The problem:
Whenever a line in the entries below contains "people", copy that line.

Collected data entries:
-------

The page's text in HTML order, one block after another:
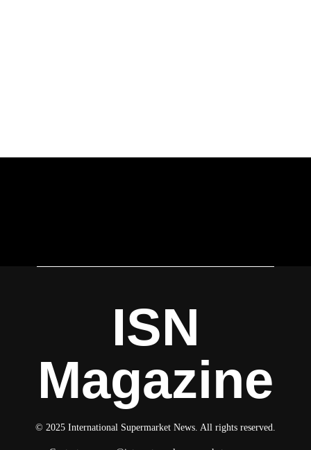
ISN
Magazine
© 2025 International Supermarket News. All rights reserved.
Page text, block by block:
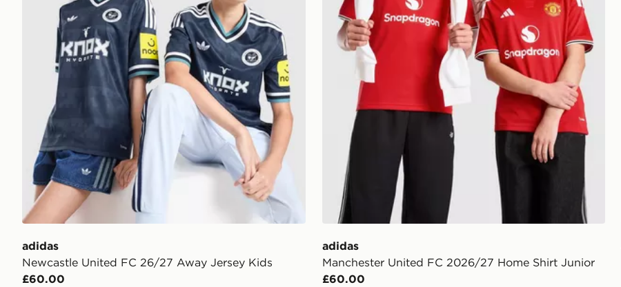
adidas
Newcastle United FC 26/27 Away Jersey Kids
£60.00
adidas
Manchester United FC 2026/27 Home Shirt Junior
£60.00
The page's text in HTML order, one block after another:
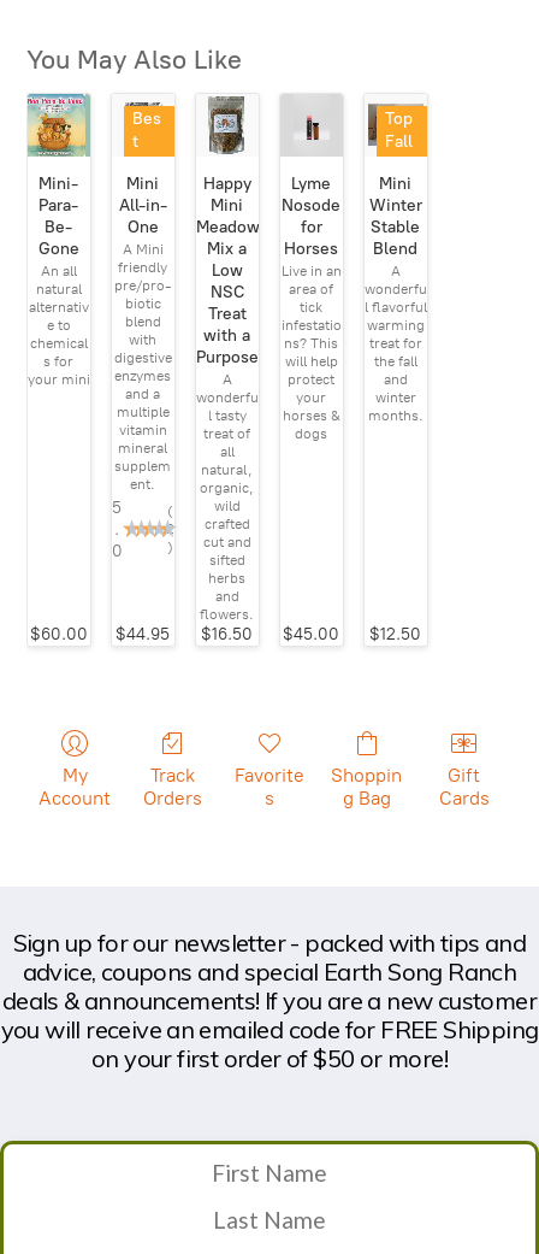
You May Also Like
Mini-
Para-
Be-
Gone
An all
natural
alternativ
e to
chemical
s for
your mini
$60.00
Bes
t
er
Mini
All-in-
One
A Mini
friendly
pre/pro-
biotic
blend
with
digestive
enzymes
and a
multiple
vitamin
mineral
supplem
ent.
5
.
0
(
2
)
$44.95
Happy
Mini
Meadow
Mix a
Low
NSC
Treat
with a
Purpose
A
wonderfu
l tasty
treat of
all
natural,
organic,
wild
crafted
cut and
sifted
herbs
and
flowers.
$16.50
Lyme
Nosode
for
Horses
Live in an
area of
tick
infestatio
ns? This
will help
protect
your
horses &
dogs
$45.00
Top
Fall
Mini
Winter
Stable
Blend
A
wonderfu
l flavorful
warming
treat for
the fall
and
winter
months.
$12.50
My
Account
Track
Orders
Favorite
s
Shoppin
g Bag
Gift
Cards
Sign up for our newsletter - packed with tips and
advice, coupons and special Earth Song Ranch
deals & announcements! If you are a new customer
you will receive an emailed code for FREE Shipping
on your first order of $50 or more!
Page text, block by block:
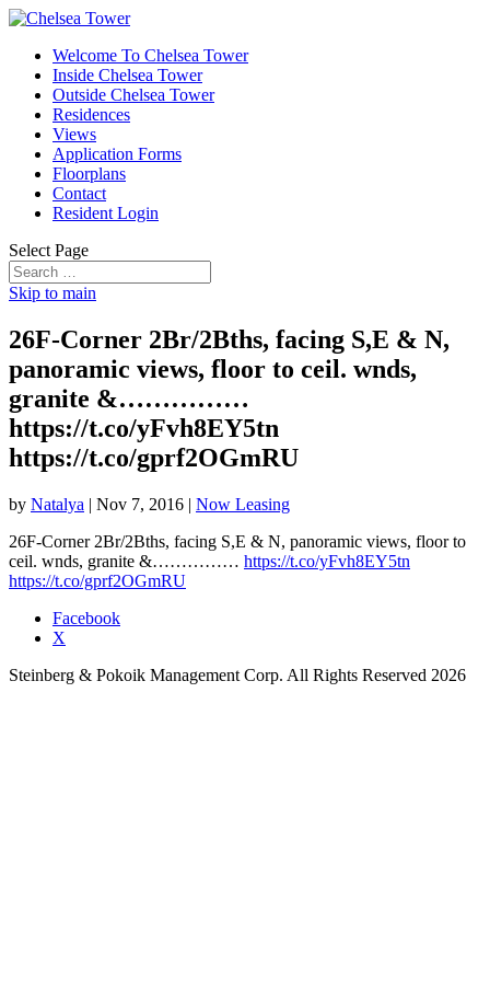
Welcome To Chelsea Tower
Inside Chelsea Tower
Outside Chelsea Tower
Residences
Views
Application Forms
Floorplans
Contact
Resident Login
Select Page
Skip to main
26F-Corner 2Br/2Bths, facing S,E & N,
panoramic views, floor to ceil. wnds,
granite &……………
https://t.co/yFvh8EY5tn
https://t.co/gprf2OGmRU
by Natalya | Nov 7, 2016 | Now Leasing
26F-Corner 2Br/2Bths, facing S,E & N, panoramic views, floor to
ceil. wnds, granite &…………… https://t.co/yFvh8EY5tn
https://t.co/gprf2OGmRU
Facebook
X
Steinberg & Pokoik Management Corp. All Rights Reserved 2026
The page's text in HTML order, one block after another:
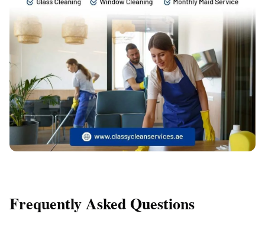
Frequently Asked Questions
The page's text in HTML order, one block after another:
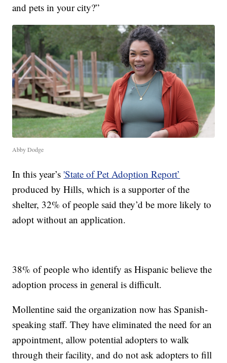
and pets in your city?”
Abby Dodge
In this year’s 'State of Pet Adoption Report’
produced by Hills, which is a supporter of the
shelter, 32% of people said they’d be more likely to
adopt without an application.
38% of people who identify as Hispanic believe the
adoption process in general is difficult.
Mollentine said the organization now has Spanish-
speaking staff. They have eliminated the need for an
appointment, allow potential adopters to walk
through their facility, and do not ask adopters to fill

-------

Solution to this exercise:
shelter, 32% of people said they’d be more likely to
38% of people who identify as Hispanic believe the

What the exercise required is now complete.